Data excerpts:
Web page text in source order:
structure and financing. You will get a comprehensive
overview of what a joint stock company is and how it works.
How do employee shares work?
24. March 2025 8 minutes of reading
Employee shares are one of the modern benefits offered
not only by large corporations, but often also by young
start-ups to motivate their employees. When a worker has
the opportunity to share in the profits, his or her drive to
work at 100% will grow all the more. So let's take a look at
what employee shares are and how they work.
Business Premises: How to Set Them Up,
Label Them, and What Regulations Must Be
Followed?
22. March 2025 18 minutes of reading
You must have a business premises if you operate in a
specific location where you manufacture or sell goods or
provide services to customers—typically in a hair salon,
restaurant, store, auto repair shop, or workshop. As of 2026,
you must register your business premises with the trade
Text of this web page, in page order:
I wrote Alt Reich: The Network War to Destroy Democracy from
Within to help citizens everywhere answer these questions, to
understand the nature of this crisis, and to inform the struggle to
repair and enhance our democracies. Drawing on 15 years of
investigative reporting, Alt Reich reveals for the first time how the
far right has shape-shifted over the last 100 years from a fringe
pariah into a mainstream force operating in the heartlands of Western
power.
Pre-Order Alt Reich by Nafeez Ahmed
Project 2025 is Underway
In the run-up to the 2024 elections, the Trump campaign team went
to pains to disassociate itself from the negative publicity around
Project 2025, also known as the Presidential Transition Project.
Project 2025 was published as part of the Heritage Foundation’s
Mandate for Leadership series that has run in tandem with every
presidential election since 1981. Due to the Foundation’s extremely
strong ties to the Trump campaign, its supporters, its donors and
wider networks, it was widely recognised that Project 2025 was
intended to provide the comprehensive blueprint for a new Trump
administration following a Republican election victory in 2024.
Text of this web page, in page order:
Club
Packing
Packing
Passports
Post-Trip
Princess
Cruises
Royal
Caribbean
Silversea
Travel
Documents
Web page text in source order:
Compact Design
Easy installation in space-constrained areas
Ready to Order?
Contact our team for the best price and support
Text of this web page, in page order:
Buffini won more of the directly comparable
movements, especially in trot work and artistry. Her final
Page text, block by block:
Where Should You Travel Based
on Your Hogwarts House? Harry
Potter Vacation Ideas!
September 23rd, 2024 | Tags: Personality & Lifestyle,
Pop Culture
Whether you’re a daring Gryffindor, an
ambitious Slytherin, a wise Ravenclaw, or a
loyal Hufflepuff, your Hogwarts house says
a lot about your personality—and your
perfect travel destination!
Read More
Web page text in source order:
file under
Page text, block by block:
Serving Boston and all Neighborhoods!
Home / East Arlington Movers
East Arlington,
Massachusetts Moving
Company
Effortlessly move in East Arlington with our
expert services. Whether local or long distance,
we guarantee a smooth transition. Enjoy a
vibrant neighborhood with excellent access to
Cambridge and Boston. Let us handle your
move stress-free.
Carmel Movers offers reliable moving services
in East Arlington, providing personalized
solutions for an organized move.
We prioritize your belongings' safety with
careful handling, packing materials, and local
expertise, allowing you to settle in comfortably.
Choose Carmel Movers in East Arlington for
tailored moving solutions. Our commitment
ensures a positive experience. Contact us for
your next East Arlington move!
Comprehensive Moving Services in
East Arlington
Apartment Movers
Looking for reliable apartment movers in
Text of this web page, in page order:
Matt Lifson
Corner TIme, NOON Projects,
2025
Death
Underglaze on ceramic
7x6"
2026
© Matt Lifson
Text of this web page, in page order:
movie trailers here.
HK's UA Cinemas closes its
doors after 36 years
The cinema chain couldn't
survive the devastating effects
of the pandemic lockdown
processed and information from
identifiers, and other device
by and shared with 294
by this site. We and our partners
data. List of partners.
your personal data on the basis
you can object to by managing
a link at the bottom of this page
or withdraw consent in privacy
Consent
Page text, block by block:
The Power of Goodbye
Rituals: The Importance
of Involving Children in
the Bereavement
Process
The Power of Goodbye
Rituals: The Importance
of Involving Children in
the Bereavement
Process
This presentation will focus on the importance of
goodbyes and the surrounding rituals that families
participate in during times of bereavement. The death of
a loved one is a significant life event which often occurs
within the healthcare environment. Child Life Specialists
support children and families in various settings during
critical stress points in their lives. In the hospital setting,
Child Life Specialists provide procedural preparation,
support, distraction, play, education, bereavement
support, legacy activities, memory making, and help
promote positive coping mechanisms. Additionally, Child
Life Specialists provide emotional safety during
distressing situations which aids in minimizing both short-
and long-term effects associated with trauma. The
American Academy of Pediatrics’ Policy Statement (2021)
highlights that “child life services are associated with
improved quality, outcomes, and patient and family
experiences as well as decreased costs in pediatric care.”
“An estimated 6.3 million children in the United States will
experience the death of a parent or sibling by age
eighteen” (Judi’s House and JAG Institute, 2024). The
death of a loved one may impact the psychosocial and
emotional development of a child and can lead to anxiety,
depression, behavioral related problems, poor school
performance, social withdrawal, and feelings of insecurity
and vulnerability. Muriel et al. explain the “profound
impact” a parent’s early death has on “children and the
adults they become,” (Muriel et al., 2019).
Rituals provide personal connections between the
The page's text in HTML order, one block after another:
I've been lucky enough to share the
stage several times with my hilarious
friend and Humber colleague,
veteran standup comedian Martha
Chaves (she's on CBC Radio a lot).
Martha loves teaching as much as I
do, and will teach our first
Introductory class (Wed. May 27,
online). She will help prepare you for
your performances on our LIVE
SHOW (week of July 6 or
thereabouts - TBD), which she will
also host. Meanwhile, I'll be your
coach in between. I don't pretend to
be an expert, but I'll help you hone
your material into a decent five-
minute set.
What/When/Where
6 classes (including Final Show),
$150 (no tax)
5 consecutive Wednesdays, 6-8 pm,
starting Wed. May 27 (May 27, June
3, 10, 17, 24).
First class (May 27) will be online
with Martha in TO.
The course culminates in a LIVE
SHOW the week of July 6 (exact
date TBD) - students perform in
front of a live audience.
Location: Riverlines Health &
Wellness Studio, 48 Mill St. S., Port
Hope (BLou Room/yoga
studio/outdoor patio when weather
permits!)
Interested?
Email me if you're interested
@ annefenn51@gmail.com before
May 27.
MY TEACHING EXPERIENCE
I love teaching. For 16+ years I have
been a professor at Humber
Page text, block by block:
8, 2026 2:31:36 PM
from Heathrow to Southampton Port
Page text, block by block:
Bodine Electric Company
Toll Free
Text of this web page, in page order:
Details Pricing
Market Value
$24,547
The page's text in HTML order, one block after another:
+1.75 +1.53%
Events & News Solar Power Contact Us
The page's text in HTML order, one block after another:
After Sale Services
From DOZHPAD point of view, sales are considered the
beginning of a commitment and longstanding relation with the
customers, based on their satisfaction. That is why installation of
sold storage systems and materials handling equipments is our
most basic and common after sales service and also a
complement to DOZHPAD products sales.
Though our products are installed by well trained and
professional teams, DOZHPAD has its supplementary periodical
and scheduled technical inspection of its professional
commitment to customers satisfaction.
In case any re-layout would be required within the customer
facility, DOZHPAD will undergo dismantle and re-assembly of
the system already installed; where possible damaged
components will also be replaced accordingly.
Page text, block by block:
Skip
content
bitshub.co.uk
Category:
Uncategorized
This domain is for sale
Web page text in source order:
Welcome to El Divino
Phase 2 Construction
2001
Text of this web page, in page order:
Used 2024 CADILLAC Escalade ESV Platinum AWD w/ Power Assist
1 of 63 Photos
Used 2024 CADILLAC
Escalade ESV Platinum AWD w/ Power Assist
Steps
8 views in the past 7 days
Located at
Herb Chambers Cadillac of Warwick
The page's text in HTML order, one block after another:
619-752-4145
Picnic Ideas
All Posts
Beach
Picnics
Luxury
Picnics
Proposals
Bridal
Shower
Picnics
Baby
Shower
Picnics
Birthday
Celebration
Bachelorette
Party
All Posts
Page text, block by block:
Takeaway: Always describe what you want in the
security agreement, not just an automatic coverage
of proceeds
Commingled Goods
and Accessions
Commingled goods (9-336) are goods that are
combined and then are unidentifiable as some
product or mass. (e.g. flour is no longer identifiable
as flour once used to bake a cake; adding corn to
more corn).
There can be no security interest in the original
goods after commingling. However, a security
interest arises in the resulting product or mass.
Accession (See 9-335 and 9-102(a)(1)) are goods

Task instructions - Please make an exact copy of the lines above from the line with "or withdraw consent in privacy" through the line with "depression, behavioral related", both ends included.

Response -
or withdraw consent in privacy
Consent
Page text, block by block:
The Power of Goodbye
Rituals: The Importance
of Involving Children in
the Bereavement
Process
The Power of Goodbye
Rituals: The Importance
of Involving Children in
the Bereavement
Process
This presentation will focus on the importance of
goodbyes and the surrounding rituals that families
participate in during times of bereavement. The death of
a loved one is a significant life event which often occurs
within the healthcare environment. Child Life Specialists
support children and families in various settings during
critical stress points in their lives. In the hospital setting,
Child Life Specialists provide procedural preparation,
support, distraction, play, education, bereavement
support, legacy activities, memory making, and help
promote positive coping mechanisms. Additionally, Child
Life Specialists provide emotional safety during
distressing situations which aids in minimizing both short-
and long-term effects associated with trauma. The
American Academy of Pediatrics’ Policy Statement (2021)
highlights that “child life services are associated with
improved quality, outcomes, and patient and family
experiences as well as decreased costs in pediatric care.”
“An estimated 6.3 million children in the United States will
experience the death of a parent or sibling by age
eighteen” (Judi’s House and JAG Institute, 2024). The
death of a loved one may impact the psychosocial and
emotional development of a child and can lead to anxiety,
depression, behavioral related problems, poor school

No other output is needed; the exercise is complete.